● Exercise objective: Your job is to return each record exactly, minus any pictures.

BEGIN Data to examine

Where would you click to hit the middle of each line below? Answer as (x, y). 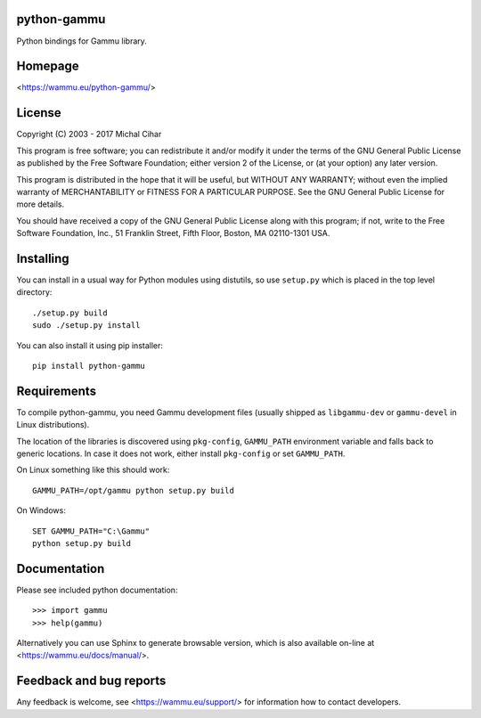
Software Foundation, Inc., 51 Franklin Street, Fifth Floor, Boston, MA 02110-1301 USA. (173, 233)
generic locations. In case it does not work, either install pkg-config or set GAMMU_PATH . (181, 453)
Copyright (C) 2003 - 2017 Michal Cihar (89, 135)
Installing (43, 258)
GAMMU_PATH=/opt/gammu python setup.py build (134, 490)
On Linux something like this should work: (93, 470)
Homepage (48, 66)
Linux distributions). (53, 425)

END Data to examine

● Task solution:
Where would you click to hit the middle of each line below? Answer as (x, y). 
Software Foundation, Inc., 51 Franklin Street, Fifth Floor, Boston, MA 02110-1301 USA. (173, 233)
generic locations. In case it does not work, either install pkg-config or set GAMMU_PATH . (181, 453)
Copyright (C) 2003 - 2017 Michal Cihar (89, 135)
Installing (43, 258)
GAMMU_PATH=/opt/gammu python setup.py build (134, 490)
On Linux something like this should work: (93, 470)
Homepage (48, 66)
Linux distributions). (53, 425)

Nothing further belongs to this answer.